## Required work
How many lines below include the word "interaction"? State that number and nothing else.

[Records from a data source]
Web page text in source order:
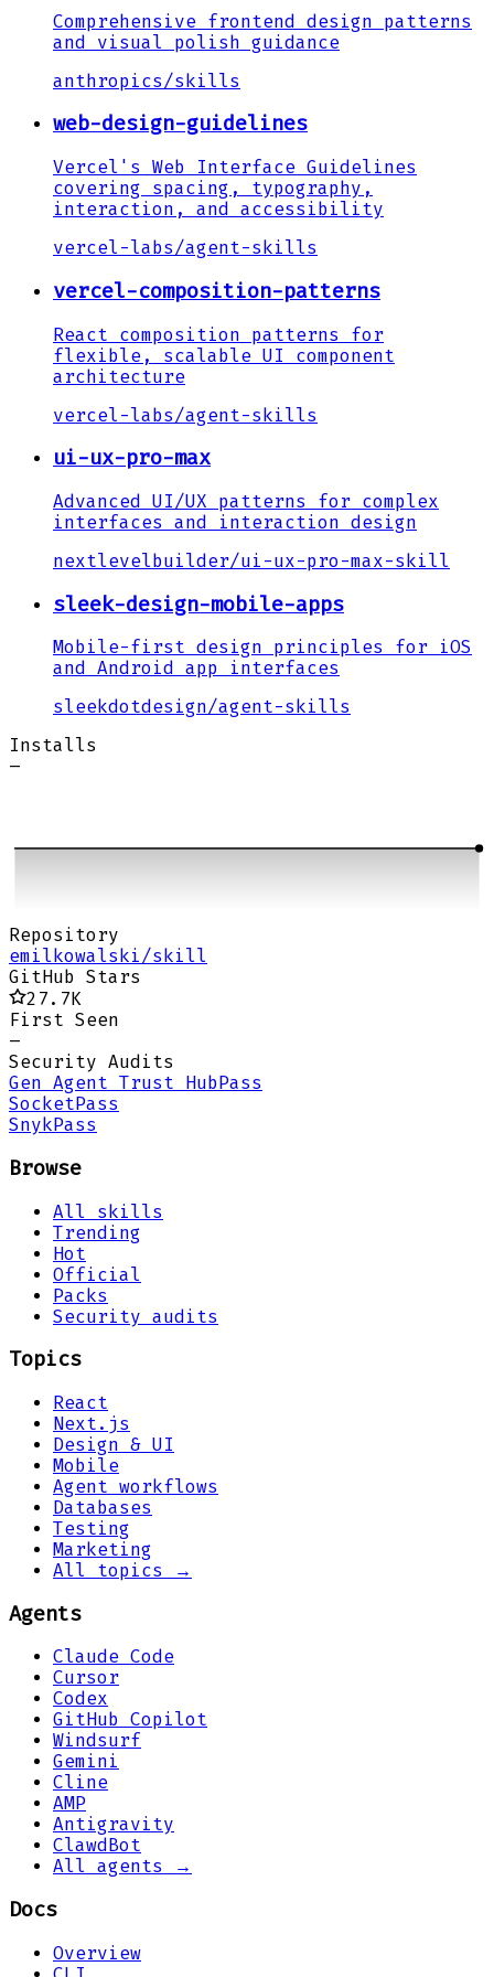
Comprehensive frontend design patterns
and visual polish guidance
anthropics /skills
web-design-guidelines
Vercel's Web Interface Guidelines
covering spacing, typography,
interaction, and accessibility
vercel-labs/agent-skills
vercel-composition-patterns
React composition patterns for
flexible, scalable UI component
architecture
vercel-labs /agent-skills
ui-ux-pro-max
Advanced UI/UX patterns for complex
interfaces and interaction design
nextlevelbuilder/ui-ux-pro-max-skill
sleek-design-mobile-apps
Mobile-first design principles for iOS
and Android app interfaces
sleekdotdesign/agent-skills
Installs
–
Repository
emilkowalski/skill
GitHub Stars
27.7K
First Seen
–
Security Audits
Gen Agent Trust HubPass
SocketPass
SnykPass
Browse
All skills
Trending
Hot
Official
Packs
Security audits
Topics
React
Next.js
Design & UI
Mobile
Agent workflows
Databases
Testing
Marketing
All topics →
Agents
Claude Code
Cursor
Codex
GitHub Copilot
Windsurf
Gemini
Cline
AMP
Antigravity
ClawdBot
All agents →
Docs
Overview

## Response for this exercise
2